AIM OF THE TASK: Go through the data from its first line and retype each line, stopping once the line containing "Set up the breakout rooms (Alyse" has been retyped.

DATA SHOWN:
◇ ◇ ◇ ◇ ◇

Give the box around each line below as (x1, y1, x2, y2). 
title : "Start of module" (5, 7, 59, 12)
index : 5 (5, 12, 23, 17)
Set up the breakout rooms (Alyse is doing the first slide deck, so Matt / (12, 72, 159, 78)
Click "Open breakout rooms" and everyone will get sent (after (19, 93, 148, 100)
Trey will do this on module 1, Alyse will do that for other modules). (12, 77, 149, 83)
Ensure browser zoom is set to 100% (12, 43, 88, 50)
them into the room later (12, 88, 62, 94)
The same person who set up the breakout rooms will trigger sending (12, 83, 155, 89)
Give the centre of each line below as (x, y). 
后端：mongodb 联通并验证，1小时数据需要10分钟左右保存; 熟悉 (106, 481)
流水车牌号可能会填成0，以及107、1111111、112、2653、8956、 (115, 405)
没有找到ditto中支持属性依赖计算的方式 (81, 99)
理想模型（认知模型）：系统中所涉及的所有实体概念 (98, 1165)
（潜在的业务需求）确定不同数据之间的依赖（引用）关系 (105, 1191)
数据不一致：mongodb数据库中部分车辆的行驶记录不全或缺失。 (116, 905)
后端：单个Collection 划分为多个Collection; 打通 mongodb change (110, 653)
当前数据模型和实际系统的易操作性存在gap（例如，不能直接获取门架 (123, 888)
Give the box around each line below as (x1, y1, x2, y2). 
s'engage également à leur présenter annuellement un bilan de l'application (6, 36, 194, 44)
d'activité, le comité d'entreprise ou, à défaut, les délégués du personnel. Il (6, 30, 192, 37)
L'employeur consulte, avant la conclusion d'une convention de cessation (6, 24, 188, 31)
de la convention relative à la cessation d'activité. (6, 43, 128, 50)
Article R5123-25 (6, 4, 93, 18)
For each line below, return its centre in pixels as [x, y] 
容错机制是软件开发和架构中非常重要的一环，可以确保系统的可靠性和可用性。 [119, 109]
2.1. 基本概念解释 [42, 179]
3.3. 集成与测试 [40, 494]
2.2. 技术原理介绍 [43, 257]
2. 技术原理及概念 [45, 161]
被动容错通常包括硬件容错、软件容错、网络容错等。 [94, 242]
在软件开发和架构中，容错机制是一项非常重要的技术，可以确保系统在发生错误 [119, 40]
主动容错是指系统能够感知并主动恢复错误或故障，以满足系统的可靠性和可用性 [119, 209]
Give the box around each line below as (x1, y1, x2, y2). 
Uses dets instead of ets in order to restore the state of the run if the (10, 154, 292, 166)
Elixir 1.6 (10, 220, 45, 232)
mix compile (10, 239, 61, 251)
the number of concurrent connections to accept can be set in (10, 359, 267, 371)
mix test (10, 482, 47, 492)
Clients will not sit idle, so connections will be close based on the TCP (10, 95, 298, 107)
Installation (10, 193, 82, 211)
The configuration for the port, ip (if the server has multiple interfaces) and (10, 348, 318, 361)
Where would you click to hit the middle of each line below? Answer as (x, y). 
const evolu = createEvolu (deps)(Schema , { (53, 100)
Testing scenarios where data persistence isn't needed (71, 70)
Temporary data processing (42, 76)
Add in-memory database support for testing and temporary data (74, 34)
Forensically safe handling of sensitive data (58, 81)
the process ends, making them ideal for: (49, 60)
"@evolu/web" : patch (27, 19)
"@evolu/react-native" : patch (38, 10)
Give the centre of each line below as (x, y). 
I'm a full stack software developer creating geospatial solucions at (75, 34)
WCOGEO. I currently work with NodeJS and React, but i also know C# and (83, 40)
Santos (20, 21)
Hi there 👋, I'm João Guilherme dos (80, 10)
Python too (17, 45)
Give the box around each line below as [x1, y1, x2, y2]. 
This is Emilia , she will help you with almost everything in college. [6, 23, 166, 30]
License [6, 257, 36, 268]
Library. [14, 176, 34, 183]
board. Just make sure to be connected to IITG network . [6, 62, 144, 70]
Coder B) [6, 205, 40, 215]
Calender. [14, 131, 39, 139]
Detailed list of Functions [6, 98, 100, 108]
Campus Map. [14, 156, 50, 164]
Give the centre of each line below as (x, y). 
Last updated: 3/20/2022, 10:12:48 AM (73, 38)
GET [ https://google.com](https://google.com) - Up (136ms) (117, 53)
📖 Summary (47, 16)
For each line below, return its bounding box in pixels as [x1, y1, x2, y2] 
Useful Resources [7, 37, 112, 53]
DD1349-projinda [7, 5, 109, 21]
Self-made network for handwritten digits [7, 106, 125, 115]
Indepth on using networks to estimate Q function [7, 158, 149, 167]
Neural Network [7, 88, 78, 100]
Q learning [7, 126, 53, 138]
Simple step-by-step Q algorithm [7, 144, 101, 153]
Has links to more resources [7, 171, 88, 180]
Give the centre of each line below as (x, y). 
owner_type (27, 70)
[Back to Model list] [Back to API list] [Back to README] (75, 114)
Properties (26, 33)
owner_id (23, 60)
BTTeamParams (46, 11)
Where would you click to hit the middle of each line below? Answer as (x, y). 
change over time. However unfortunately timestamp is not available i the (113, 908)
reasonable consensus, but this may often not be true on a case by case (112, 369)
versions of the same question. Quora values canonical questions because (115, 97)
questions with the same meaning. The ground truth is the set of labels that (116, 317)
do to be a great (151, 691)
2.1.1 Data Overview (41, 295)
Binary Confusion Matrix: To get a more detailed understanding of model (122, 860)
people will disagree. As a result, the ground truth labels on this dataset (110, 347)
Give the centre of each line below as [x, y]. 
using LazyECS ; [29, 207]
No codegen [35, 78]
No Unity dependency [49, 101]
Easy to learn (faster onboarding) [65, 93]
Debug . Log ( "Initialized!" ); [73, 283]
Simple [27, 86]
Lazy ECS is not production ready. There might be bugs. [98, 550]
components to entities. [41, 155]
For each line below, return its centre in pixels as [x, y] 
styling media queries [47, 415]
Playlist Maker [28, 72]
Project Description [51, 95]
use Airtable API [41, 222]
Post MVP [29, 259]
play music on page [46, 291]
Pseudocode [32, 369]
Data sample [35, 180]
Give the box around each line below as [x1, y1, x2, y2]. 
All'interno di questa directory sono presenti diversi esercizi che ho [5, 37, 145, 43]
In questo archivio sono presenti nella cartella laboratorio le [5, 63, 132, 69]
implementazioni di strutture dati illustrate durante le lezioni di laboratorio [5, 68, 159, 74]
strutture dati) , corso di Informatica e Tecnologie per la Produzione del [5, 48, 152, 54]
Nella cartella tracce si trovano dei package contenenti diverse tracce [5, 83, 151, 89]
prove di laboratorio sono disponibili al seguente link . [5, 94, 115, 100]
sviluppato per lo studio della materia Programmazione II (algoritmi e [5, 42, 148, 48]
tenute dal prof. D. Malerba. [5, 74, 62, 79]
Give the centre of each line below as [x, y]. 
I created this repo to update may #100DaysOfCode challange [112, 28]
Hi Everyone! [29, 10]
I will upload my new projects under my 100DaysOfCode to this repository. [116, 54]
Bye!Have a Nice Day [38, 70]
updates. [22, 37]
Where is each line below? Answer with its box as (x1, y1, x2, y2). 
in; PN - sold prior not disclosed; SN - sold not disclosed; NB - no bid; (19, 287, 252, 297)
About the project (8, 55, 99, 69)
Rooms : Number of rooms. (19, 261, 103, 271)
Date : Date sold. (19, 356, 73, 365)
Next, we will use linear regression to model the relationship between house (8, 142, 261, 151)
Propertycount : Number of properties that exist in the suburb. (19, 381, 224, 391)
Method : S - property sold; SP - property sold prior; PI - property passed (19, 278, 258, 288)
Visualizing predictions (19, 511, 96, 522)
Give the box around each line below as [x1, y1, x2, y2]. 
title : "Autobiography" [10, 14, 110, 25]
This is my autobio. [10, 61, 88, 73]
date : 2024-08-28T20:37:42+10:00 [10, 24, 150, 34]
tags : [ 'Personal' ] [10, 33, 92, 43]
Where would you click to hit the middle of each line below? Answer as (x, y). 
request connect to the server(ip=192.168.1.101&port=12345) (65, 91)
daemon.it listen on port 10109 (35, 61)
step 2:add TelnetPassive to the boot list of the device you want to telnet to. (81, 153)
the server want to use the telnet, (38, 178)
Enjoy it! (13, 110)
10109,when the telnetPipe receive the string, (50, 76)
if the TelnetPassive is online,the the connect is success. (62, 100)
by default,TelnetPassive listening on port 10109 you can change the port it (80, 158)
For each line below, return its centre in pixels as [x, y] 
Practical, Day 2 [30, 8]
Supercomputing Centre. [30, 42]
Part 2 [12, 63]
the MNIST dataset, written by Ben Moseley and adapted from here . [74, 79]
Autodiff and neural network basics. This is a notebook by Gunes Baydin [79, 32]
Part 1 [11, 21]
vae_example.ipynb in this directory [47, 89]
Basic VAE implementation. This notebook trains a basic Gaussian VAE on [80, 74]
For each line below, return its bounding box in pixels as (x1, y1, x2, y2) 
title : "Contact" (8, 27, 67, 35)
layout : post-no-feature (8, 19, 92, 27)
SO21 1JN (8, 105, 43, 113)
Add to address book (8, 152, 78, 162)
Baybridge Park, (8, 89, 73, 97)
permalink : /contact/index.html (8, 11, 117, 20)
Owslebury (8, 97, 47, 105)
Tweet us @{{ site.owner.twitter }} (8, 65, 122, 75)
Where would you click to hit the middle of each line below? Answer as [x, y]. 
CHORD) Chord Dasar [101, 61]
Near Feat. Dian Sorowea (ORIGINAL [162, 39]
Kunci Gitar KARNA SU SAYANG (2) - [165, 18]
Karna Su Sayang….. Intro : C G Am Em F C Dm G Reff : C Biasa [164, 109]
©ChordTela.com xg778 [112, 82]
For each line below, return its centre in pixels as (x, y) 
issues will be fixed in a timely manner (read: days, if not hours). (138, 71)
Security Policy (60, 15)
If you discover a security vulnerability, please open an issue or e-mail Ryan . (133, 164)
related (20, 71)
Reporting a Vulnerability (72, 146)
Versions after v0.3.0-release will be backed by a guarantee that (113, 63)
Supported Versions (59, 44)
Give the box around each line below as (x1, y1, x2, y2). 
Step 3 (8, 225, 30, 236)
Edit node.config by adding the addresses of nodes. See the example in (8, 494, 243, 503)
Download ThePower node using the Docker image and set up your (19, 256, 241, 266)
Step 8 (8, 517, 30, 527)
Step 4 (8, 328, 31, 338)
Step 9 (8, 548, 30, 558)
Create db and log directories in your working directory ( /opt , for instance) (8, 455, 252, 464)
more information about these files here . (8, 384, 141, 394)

◇ ◇ ◇ ◇ ◇

EXERCISE ANSWER:
Give the box around each line below as (x1, y1, x2, y2). 
title : "Start of module" (5, 7, 59, 12)
index : 5 (5, 12, 23, 17)
Set up the breakout rooms (Alyse is doing the first slide deck, so Matt / (12, 72, 159, 78)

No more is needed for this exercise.